- **AIM OF THE TASK**: In the data below, find each line that contains the word "processes" and copy it.

- **Dataset excerpts**:
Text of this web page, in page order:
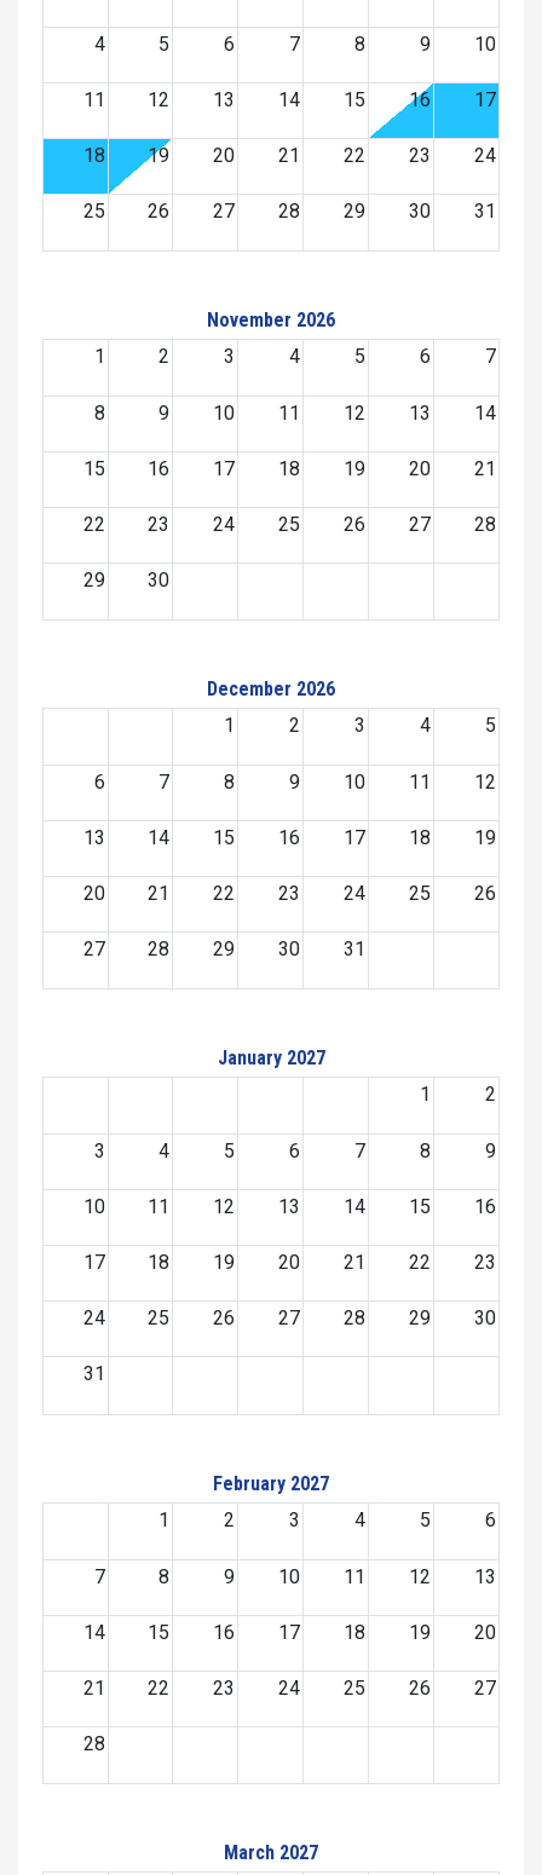
4 5 6 7 8 9 10
11 12 13 14 15 16 17
18 19 20 21 22 23 24
25 26 27 28 29 30 31
November 2026
1
2 3 4 5 6 7
8 9 10 11 12 13 14
15 16 17 18 19 20 21
22 23 24 25 26 27 28
29 30
December 2026
1
2 3 4 5
6 7 8 9 10 11 12
13 14 15 16 17 18 19
20 21 22 23 24 25 26
27 28 29 30 31
January 2027
1
2
3 4 5 6 7 8 9
10 11 12 13 14 15 16
17 18 19 20 21 22 23
24 25 26 27 28 29 30
31
February 2027
1
2 3 4 5 6
7 8 9 10 11 12 13
14 15 16 17 18 19 20
21 22 23 24 25 26 27
28
March 2027
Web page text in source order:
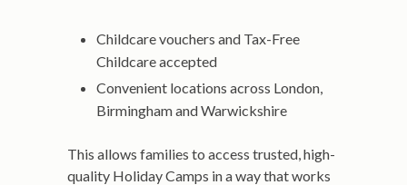
Childcare vouchers and Tax-Free
Childcare accepted
Convenient locations across London,
Birmingham and Warwickshire
This allows families to access trusted, high-
quality Holiday Camps in a way that works
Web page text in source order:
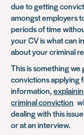
due to getting
amongst employers
periods of time
your CV is what can
about your criminal
This is something
convictions applying
information,
criminal conviction
dealing with this
or at an interview.
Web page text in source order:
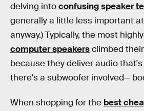
delving intoconfusing speaker
generally a little less important
anyway.) Typically, the most
computer speakersclimbed
because they deliver audio
there's a subwoofer involved—
When shopping for the best
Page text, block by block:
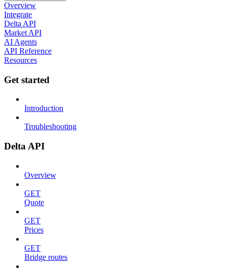
Overview
Integrate
Delta API
Market API
AI Agents
API Reference
Resources
Get started
Introduction
Troubleshooting
Delta API
Overview
GET
Quote
GET
Prices
GET
Bridge routes
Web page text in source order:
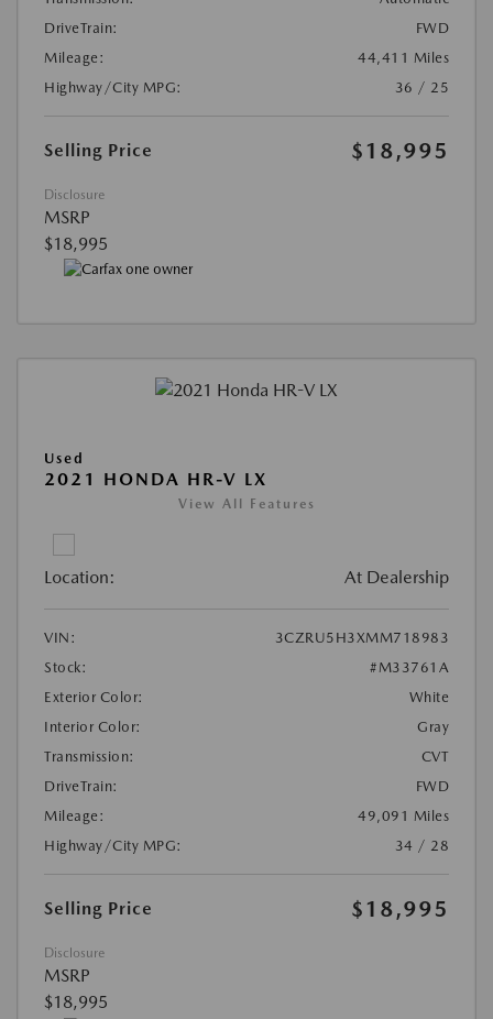
DriveTrain:
FWD
Mileage:
44,411 Miles
Highway/City MPG:
36 / 25
Selling Price $18,995
Disclosure
MSRP
$18,995
Used
2021 HONDA HR-V LX
View All Features
Location: At Dealership
VIN:
3CZRU5H3XMM718983
Stock:
#M33761A
Exterior Color:
White
Interior Color:
Gray
Transmission:
CVT
DriveTrain:
FWD
Mileage:
49,091 Miles
Highway/City MPG:
34 / 28
Selling Price $18,995
Disclosure
MSRP
$18,995
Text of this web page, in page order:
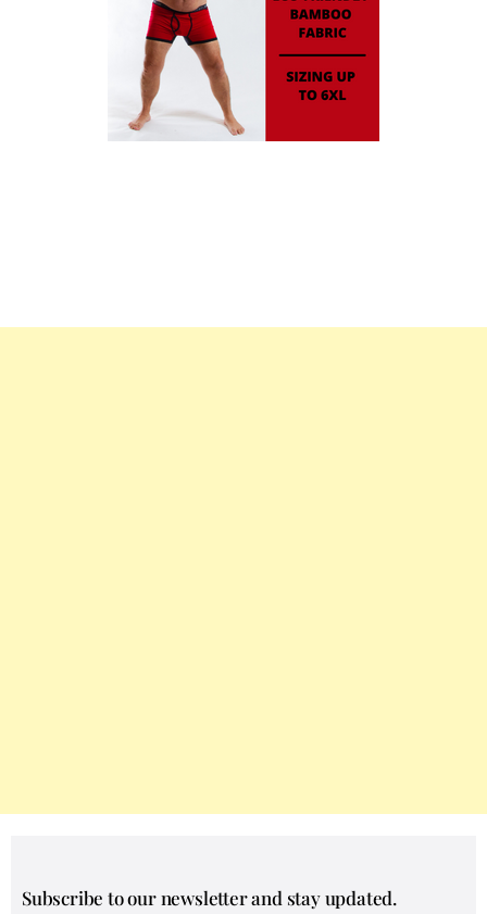
Subscribe to our newsletter and stay updated.
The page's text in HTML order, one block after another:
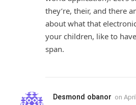
they’re, their, and there
about what that
your children, like to
span.
Desmond obanor on
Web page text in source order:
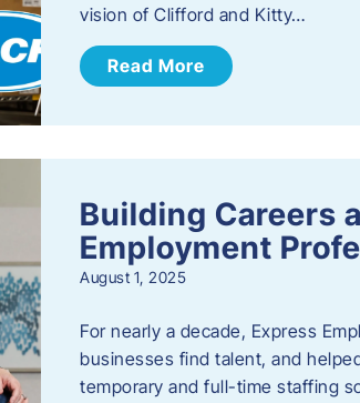
vision of Clifford and Kitty…
Read More
Building Careers
Employment
August 1, 2025
For nearly a decade, Express
businesses find talent, and
temporary and full-time staffing
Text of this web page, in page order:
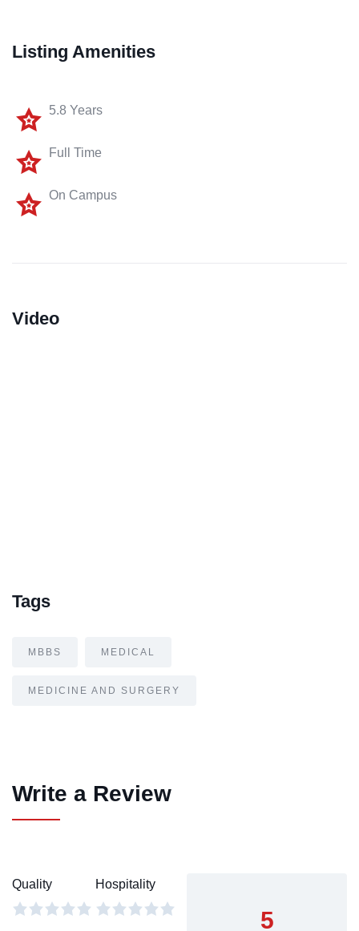
Listing Amenities
5.8 Years
Full Time
On Campus
Video
Tags
MBBS MEDICAL
MEDICINE AND SURGERY
Write a Review
Quality Hospitality
5
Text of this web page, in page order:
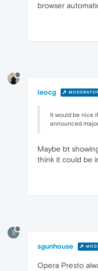
browser
leocg
It would be nice
announced
Maybe bt
think it could be
S
sgunhouse
Opera Presto
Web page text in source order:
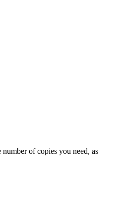
of copies you need, as
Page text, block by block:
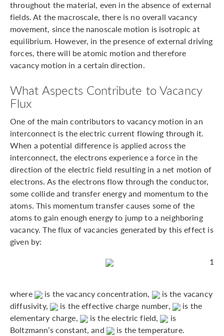
throughout the material, even in the absence of external
fields. At the macroscale, there is no overall vacancy
movement, since the nanoscale motion is isotropic at
equilibrium. However, in the presence of external driving
forces, there will be atomic motion and therefore
vacancy motion in a certain direction.
What Aspects Contribute to Vacancy
Flux
One of the main contributors to vacancy motion in an
interconnect is the electric current flowing through it.
When a potential difference is applied across the
interconnect, the electrons experience a force in the
direction of the electric field resulting in a net motion of
electrons. As the electrons flow through the conductor,
some collide and transfer energy and momentum to the
atoms. This momentum transfer causes some of the
atoms to gain enough energy to jump to a neighboring
vacancy. The flux of vacancies generated by this effect is
given by:
1
where is the vacancy concentration,
is the vacancy
diffusivity,
is the effective charge number,
is the
elementary charge,
is the electric field,
is
Boltzmann’s constant, and
is the temperature.
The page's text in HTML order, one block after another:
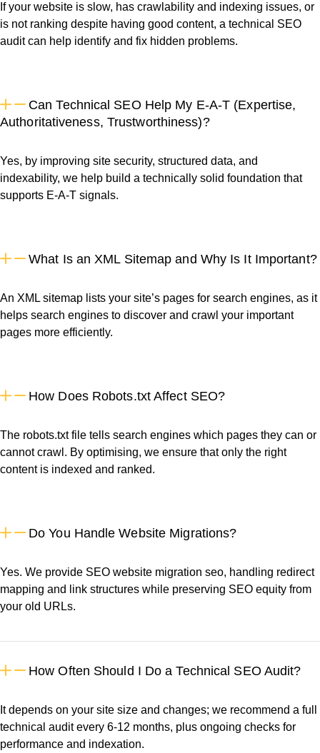
If your website is slow, has crawlability and indexing issues, or
is not ranking despite having good content, a technical SEO
audit can help identify and fix hidden problems.
Can Technical SEO Help My E-A-T (Expertise,
Authoritativeness, Trustworthiness)?
Yes, by improving site security, structured data, and
indexability, we help build a technically solid foundation that
supports E-A-T signals.
What Is an XML Sitemap and Why Is It Important?
An XML sitemap lists your site’s pages for search engines, as it
helps search engines to discover and crawl your important
pages more efficiently.
How Does Robots.txt Affect SEO?
The robots.txt file tells search engines which pages they can or
cannot crawl. By optimising, we ensure that only the right
content is indexed and ranked.
Do You Handle Website Migrations?
Yes. We provide SEO website migration seo, handling redirect
mapping and link structures while preserving SEO equity from
your old URLs.
How Often Should I Do a Technical SEO Audit?
It depends on your site size and changes; we recommend a full
technical audit every 6-12 months, plus ongoing checks for
performance and indexation.
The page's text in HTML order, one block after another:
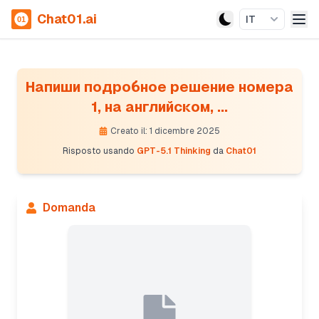
Chat01.ai IT
Напиши подробное решение номера
1, на английском, ...
Creato il: 1 dicembre 2025
Risposto usando GPT-5.1 Thinking da Chat01
Domanda
Presenting filter design and poles calculation
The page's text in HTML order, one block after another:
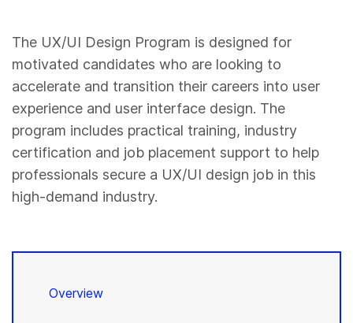
The UX/UI Design Program is designed for
motivated candidates who are looking to
accelerate and transition their careers into user
experience and user interface design. The
program includes practical training, industry
certification and job placement support to help
professionals secure a UX/UI design job in this
high-demand industry.
Overview
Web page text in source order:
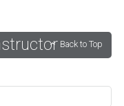
Back to Top
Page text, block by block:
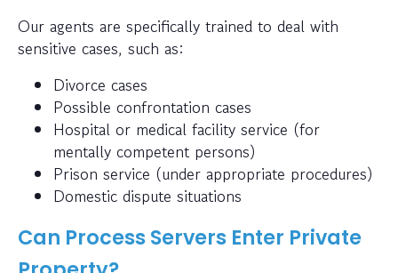
Our agents are specifically trained to deal with
sensitive cases, such as:
Divorce cases
Possible confrontation cases
Hospital or medical facility service (for
mentally competent persons)
Prison service (under appropriate procedures)
Domestic dispute situations
Can Process Servers Enter Private
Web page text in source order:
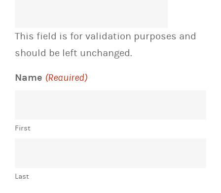
This field is for validation purposes and
should be left unchanged.
Name (Required)
First
Last
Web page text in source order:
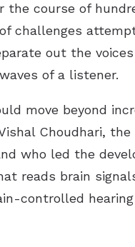
the course of
challenges
out the
of a listener.
move beyond
Choudhari, the
who led the
reads brain
controlled
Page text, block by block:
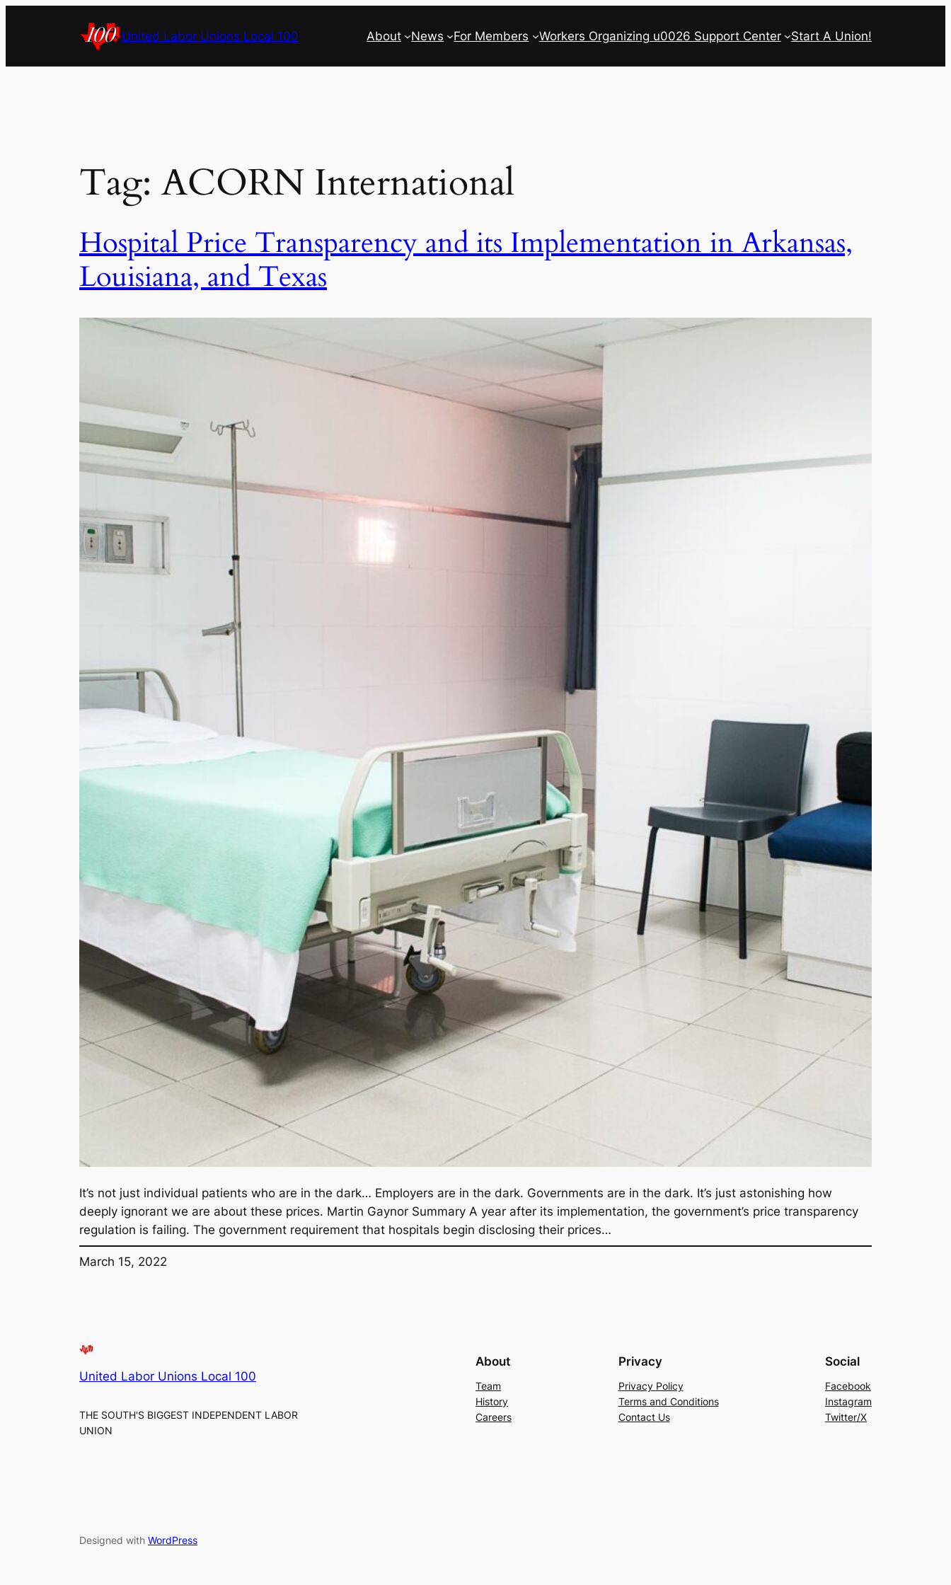
United Labor Unions Local 100 About News For Members Workers Organizing u0026 Support Center Start A Union!
Tag: ACORN International
Hospital Price Transparency and its Implementation in Arkansas,
Louisiana, and Texas
It’s not just individual patients who are in the dark… Employers are in the dark. Governments are in the dark. It’s just astonishing how
deeply ignorant we are about these prices. Martin Gaynor Summary A year after its implementation, the government’s price transparency
regulation is failing. The government requirement that hospitals begin disclosing their prices…
March 15, 2022
United Labor Unions Local 100
THE SOUTH'S BIGGEST INDEPENDENT LABOR
UNION
About
Team
History
Careers
Privacy
Privacy Policy
Terms and Conditions
Contact Us
Social
Facebook
Instagram
Twitter/X
Designed with WordPress
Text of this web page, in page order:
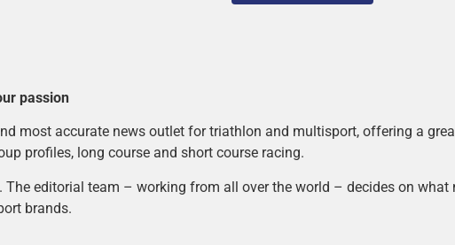
passion
most accurate news outlet for triathlon and multisport, offering a
profiles, long course and short course racing.
The editorial team – working from all over the world – decides on
brands.
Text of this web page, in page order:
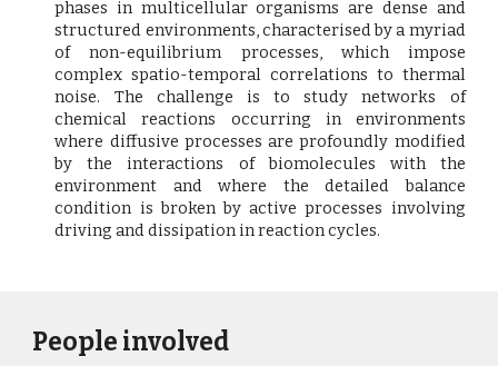
phases in multicellular organisms are dense and
structured environments, characterised by a myriad
of non-equilibrium processes, which impose
complex spatio-temporal correlations to thermal
noise. The challenge is to study networks of
chemical reactions occurring in environments
where diffusive processes are profoundly modified
by the interactions of biomolecules with the
environment and where the detailed balance
condition is broken by active processes involving
driving and dissipation in reaction cycles.
People involved
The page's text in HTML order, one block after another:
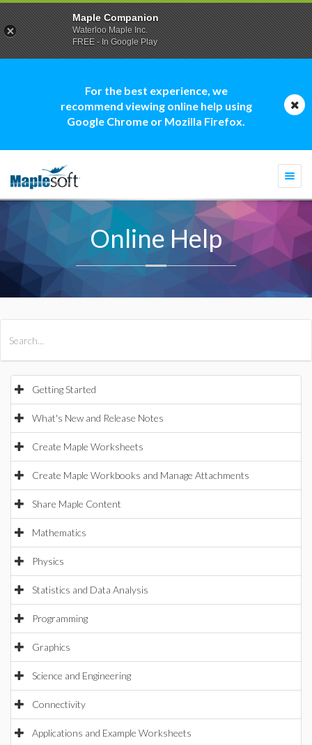
For the best experience, we
recommend viewing online help using
Google Chrome or Mozilla Firefox.
Online Help
Getting Started
What's New and Release Notes
Create Maple Worksheets
Create Maple Workbooks and Manage Attachments
Share Maple Content
Mathematics
Physics
Statistics and Data Analysis
Programming
Graphics
Science and Engineering
Connectivity
Applications and Example Worksheets
Maple Companion
Waterloo Maple Inc.
FREE - In Google Play
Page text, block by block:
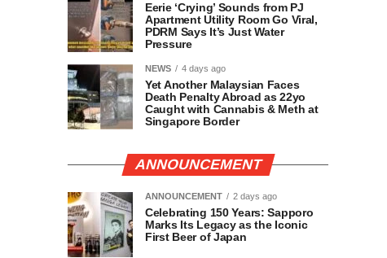
Eerie ‘Crying’ Sounds from PJ
Apartment Utility Room Go Viral,
PDRM Says It’s Just Water
Pressure
NEWS 4 days ago
Yet Another Malaysian Faces
Death Penalty Abroad as 22yo
Caught with Cannabis & Meth at
Singapore Border
ANNOUNCEMENT
ANNOUNCEMENT 2 days ago
Celebrating 150 Years: Sapporo
Marks Its Legacy as the Iconic
First Beer of Japan
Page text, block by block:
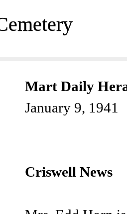
Mart Daily
January 9, 1941
Criswell News
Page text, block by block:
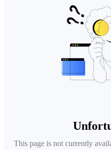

- **RESULT**:
of non-equilibrium processes, which impose
where diffusive processes are profoundly modified
condition is broken by active processes involving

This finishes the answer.